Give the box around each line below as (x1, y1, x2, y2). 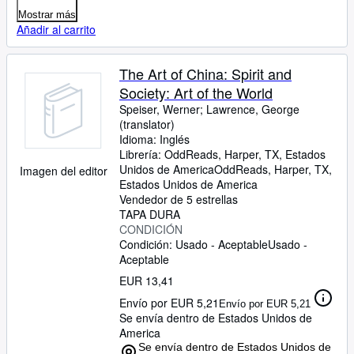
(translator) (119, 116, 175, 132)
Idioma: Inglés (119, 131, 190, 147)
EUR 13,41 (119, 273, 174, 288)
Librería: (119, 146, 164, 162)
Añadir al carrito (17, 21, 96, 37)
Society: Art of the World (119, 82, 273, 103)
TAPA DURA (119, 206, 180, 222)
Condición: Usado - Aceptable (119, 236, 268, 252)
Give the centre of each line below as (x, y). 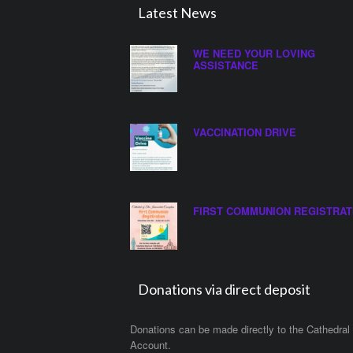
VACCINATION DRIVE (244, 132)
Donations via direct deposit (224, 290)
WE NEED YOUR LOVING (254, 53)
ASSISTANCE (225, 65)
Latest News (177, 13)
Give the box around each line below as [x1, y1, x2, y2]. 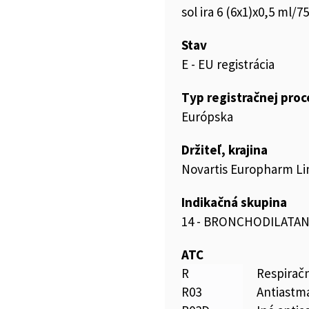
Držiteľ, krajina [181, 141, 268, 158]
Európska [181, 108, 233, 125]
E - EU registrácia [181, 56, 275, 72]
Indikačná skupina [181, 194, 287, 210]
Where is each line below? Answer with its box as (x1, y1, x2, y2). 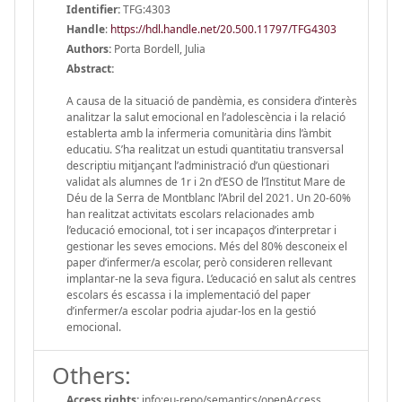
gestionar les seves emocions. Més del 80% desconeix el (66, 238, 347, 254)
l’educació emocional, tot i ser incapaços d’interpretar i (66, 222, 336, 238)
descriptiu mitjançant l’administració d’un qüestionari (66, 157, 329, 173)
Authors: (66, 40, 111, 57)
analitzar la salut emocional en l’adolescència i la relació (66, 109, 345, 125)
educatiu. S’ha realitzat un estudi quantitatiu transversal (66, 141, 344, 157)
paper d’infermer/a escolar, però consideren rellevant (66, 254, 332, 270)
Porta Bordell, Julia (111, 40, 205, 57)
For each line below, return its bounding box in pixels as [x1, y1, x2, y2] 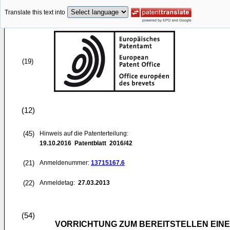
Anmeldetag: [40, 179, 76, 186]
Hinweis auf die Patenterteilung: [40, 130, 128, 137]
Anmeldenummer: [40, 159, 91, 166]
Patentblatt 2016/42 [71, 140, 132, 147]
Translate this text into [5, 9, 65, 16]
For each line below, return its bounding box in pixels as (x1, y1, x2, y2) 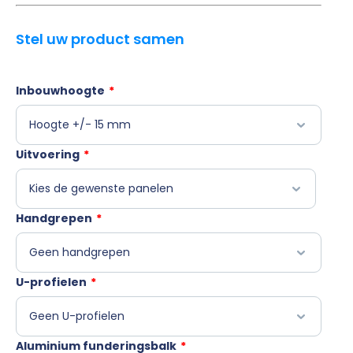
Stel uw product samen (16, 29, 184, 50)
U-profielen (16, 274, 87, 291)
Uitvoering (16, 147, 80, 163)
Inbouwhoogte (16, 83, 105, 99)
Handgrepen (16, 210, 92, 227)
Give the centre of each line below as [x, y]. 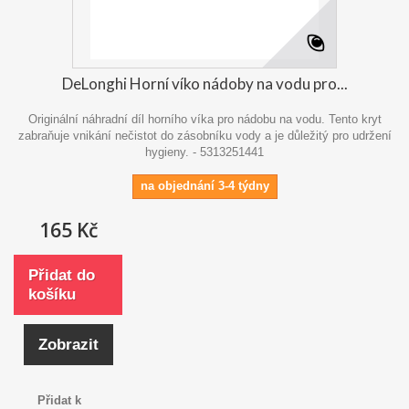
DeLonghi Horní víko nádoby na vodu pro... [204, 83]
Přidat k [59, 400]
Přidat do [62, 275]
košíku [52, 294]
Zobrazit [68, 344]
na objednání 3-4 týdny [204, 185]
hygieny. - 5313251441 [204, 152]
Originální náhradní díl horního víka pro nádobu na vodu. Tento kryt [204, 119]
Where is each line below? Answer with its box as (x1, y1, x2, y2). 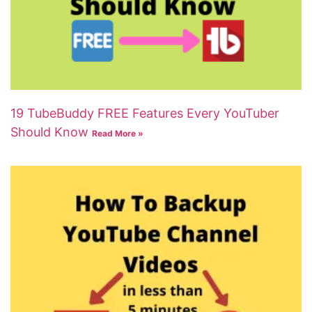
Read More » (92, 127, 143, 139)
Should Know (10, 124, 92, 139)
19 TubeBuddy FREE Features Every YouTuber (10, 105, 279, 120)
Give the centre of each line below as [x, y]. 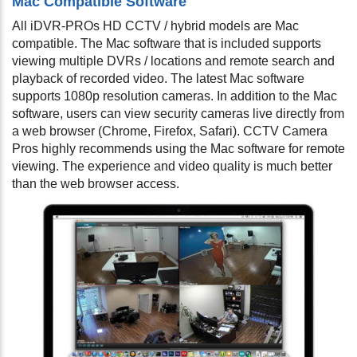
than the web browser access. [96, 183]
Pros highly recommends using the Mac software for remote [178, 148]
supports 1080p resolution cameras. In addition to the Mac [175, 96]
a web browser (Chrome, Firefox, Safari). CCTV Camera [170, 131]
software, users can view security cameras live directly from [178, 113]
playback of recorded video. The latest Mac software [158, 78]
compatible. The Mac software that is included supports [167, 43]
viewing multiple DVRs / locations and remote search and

### Task to complete
From the line containing "software, users can" down to the last line, reproduce the records exactly. Include both ends.

### Result for this exercise
software, users can view security cameras live directly from [178, 113]
playback of recorded video. The latest Mac software [158, 78]
compatible. The Mac software that is included supports [167, 43]
viewing multiple DVRs / locations and remote search and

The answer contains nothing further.